For many years, when Waunakee had an active Economic Development Committee, much work went into revitalizing the historic Main Street district. And, with the 2014 Main Street reconstruction, a number of those goals were achieved. With decorative pavement and lighting, hanging flower baskets and street furniture, the village’s main road is a much more inviting place. New shops and apartments are now located there, and even more are expected to open in the next year as the Hovde Lamphouse apartment complex is completed.

But just north on Madison Street, the defunct Waunakee Alloy plant sat, a wasted, contaminated site.

Now in its place, the new Waunakee Public Library, which opens its doors Aug. 1, will do more than just provide a larger space for area residents to browse books, research, study and mingle. It will bring people to the Main Street area where they can visit the stores and restaurants.

Each week, the Tribune lists programs – open to the public and free – at the library. The library staff have always booked interesting performances, author talks and speakers on a variety of topics.

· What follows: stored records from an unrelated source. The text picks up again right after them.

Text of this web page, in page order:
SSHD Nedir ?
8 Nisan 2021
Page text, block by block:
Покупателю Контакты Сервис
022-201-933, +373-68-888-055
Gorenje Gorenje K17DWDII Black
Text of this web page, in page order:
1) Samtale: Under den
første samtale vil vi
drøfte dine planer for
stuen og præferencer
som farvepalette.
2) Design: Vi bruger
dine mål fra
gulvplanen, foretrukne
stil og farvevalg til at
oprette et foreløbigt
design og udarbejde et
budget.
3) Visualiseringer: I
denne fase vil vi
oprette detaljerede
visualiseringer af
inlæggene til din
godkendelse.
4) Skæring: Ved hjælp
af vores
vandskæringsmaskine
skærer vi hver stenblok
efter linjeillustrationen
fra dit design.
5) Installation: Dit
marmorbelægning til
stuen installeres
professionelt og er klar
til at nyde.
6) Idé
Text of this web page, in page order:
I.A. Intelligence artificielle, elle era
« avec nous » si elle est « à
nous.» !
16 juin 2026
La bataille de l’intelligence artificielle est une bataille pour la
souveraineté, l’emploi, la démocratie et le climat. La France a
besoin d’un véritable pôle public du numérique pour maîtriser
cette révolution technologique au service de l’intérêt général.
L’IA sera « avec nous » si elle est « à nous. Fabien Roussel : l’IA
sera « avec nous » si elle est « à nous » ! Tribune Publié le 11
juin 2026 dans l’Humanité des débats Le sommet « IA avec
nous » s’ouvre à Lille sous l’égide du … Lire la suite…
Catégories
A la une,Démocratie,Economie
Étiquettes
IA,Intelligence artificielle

Last week, the village’s Horizons mailing went to all residents, including a list of those programs for the next few months.

Some of the more interesting ones to me included the Cork n’ Bottle String Band, who will perform bluegrass on the evening of Sept. 24. A Norwegian and Irish folk music concert is planned on Oct. 3, and a Gaelic harp player will perform Oct. 10. These will be a new larger setting in the new library.

These and other programs will draw more people to Waunakee’s downtown who might want to grab a bite to eat beforehand or a beverage afterwards. The library puts another destination in the village’s central business district.

This can only help to attract new restaurants and shops to the retail spaces soon to be available once the Lamphouse complex is completed.

Already, Main Street’s reconstruction has brought more people downtown, but the new library should bring even more to the center of the community and strengthen residents’ connection to their hometown and to one another. And that will allow Waunakee, which has grown to more than 14,000 residents, to maintain the “small town feel” so many love about the community.